=== Extracted data ===

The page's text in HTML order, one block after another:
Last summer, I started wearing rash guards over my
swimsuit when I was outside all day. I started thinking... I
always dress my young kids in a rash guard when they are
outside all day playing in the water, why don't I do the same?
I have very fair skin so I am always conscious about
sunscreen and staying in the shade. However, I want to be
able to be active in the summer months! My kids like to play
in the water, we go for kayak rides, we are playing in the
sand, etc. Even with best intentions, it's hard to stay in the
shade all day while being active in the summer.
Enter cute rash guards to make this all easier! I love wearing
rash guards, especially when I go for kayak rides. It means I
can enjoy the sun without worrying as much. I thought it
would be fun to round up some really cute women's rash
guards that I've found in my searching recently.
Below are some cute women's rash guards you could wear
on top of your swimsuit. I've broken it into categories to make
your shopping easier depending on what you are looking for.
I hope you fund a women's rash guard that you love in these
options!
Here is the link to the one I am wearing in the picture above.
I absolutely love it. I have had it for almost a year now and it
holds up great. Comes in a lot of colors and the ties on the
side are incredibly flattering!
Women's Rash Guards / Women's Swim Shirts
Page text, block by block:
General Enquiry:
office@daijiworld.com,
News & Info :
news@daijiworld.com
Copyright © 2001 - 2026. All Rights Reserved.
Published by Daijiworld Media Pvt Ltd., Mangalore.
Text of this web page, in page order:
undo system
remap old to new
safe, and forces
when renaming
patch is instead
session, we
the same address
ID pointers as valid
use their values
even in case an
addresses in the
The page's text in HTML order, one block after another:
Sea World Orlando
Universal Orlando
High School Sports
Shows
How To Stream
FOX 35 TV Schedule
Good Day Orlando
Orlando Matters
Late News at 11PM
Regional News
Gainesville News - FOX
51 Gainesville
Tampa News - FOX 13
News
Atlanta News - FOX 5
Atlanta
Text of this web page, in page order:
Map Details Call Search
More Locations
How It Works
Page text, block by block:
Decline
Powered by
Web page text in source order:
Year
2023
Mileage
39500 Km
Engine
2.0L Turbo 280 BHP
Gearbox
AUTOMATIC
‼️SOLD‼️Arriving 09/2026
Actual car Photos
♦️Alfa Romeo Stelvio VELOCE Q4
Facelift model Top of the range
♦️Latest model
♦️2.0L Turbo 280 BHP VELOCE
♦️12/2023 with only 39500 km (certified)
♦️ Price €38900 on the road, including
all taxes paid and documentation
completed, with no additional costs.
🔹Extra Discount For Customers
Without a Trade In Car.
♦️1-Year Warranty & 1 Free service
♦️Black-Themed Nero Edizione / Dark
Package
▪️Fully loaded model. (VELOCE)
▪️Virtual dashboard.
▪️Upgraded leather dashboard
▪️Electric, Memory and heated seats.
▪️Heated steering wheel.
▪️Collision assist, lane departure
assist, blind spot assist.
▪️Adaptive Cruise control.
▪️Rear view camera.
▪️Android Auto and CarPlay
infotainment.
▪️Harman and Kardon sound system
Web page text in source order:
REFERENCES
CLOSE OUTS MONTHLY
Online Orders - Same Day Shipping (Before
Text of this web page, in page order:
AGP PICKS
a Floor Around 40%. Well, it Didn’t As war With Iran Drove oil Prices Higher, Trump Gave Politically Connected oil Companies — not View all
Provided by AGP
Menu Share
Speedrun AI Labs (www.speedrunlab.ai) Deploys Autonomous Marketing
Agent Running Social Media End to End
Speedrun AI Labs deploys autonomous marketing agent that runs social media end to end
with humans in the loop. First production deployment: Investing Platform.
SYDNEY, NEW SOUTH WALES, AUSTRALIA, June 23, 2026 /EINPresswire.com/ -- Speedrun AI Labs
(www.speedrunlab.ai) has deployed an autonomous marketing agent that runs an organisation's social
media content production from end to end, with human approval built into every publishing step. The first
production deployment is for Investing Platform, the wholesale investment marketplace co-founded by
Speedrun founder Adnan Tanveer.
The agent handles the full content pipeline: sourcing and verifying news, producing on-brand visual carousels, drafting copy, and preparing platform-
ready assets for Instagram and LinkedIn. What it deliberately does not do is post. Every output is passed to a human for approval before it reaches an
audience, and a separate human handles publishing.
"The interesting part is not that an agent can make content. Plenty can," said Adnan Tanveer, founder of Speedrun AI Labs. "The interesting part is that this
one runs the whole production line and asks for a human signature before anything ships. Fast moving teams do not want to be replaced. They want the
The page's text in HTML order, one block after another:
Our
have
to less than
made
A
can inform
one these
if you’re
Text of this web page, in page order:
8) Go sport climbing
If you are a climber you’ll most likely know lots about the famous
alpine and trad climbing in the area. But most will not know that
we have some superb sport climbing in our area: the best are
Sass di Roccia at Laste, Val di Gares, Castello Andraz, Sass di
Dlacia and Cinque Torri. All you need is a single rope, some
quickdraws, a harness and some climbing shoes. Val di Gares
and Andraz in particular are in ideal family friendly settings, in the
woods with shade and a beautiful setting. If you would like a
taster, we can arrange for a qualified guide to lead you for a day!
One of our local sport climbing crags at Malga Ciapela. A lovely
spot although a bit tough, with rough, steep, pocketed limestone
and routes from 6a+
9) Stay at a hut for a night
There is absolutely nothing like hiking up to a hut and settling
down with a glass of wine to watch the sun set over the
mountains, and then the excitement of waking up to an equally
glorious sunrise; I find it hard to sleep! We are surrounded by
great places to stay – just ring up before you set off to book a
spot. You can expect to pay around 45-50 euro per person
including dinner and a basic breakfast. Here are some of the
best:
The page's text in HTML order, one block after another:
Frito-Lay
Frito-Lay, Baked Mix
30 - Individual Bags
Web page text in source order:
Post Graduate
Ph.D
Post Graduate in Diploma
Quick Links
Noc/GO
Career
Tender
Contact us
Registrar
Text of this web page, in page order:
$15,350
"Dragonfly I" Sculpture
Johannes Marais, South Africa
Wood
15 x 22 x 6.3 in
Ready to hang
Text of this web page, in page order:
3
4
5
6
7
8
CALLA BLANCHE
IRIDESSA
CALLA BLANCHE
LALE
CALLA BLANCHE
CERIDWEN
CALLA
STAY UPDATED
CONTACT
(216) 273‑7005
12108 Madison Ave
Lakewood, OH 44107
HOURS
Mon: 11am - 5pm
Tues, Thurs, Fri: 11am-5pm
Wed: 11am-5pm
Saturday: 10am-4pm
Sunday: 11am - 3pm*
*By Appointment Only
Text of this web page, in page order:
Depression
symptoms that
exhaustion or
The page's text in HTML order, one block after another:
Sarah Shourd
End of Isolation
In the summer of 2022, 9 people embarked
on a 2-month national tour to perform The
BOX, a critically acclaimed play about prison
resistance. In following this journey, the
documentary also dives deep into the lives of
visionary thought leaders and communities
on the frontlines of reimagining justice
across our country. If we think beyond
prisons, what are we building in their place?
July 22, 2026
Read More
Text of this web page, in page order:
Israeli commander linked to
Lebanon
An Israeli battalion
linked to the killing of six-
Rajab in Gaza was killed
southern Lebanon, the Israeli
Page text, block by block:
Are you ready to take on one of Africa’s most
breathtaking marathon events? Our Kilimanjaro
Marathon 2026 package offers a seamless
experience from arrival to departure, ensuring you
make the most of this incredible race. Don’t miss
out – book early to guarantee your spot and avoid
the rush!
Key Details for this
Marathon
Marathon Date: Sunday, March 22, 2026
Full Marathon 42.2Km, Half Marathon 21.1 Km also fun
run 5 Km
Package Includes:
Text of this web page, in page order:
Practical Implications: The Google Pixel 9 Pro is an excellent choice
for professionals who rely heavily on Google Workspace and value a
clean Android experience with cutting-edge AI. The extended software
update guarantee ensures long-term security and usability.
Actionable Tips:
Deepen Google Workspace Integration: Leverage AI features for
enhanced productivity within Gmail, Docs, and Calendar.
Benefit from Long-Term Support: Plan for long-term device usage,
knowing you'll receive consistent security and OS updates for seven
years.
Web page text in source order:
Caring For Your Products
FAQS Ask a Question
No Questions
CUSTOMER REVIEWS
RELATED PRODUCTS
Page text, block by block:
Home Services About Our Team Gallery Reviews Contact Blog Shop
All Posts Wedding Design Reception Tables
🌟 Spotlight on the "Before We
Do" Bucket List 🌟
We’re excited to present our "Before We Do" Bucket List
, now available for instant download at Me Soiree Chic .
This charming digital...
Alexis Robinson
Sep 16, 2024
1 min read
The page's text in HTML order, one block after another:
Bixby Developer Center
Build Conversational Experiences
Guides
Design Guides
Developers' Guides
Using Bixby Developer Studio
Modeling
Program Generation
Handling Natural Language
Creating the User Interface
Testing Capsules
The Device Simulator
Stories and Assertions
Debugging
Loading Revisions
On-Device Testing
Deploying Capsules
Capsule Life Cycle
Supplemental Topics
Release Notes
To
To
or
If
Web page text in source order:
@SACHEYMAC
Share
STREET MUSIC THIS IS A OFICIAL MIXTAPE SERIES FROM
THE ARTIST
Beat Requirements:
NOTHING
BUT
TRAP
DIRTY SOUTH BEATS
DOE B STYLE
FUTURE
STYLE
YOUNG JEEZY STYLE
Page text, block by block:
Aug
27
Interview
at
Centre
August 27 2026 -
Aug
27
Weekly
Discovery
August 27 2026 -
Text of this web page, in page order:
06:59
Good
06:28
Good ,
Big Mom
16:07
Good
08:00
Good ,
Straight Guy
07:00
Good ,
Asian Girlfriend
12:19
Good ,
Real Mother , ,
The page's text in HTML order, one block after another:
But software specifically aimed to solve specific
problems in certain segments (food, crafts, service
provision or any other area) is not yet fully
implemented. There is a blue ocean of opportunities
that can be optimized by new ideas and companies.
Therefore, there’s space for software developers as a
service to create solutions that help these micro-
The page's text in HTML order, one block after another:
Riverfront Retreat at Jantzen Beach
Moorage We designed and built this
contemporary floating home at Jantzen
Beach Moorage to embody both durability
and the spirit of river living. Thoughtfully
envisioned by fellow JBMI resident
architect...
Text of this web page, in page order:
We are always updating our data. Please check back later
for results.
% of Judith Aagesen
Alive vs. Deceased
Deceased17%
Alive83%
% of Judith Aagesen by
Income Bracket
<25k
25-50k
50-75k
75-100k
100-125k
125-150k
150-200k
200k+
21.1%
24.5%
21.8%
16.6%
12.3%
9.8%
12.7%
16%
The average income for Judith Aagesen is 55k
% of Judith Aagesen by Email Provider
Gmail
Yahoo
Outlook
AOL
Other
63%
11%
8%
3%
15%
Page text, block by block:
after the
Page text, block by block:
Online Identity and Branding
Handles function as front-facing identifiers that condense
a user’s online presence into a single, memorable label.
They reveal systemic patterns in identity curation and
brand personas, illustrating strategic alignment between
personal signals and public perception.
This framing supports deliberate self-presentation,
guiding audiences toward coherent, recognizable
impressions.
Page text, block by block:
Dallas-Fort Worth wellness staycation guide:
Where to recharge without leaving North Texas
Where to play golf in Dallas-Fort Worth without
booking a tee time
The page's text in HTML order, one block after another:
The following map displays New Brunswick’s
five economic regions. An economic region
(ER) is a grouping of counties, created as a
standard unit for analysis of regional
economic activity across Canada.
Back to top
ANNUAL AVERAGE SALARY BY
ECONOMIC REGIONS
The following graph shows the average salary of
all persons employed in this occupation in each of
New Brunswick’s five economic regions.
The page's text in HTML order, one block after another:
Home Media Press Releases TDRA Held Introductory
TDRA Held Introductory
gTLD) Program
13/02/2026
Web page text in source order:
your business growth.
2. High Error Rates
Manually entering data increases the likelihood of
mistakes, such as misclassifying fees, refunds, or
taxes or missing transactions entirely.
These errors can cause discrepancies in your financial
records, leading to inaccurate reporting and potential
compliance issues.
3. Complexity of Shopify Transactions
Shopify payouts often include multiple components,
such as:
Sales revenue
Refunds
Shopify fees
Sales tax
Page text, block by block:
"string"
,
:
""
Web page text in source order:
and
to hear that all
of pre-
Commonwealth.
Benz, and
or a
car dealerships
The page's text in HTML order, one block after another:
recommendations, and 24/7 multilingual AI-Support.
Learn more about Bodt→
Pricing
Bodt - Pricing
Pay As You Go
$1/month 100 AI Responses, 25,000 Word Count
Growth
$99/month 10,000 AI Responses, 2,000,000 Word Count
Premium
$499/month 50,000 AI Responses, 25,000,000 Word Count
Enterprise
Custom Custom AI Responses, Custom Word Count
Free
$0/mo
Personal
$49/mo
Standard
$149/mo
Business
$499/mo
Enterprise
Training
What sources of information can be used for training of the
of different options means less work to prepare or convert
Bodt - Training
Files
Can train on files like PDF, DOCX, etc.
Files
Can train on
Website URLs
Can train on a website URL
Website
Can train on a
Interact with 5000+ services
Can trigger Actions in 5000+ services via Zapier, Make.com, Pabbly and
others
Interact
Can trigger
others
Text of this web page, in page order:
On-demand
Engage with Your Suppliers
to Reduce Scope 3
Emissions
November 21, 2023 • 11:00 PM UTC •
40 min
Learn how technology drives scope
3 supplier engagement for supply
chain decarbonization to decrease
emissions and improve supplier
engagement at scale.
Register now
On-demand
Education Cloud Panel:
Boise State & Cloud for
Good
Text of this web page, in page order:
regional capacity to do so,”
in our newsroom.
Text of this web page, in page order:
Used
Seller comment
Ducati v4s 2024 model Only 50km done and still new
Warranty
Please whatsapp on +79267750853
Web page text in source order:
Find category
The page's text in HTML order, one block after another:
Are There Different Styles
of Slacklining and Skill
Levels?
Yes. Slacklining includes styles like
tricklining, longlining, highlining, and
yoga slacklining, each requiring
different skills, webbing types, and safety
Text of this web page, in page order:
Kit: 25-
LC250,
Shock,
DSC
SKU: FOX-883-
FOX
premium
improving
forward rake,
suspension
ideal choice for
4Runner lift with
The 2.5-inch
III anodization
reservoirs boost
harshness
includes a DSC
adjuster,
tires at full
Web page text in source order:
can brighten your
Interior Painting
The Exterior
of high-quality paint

===

What you should do: Identify and extract each line of the listing that contains "Dallas".

Reply to the exercise:
Dallas-Fort Worth wellness staycation guide:
Where to play golf in Dallas-Fort Worth without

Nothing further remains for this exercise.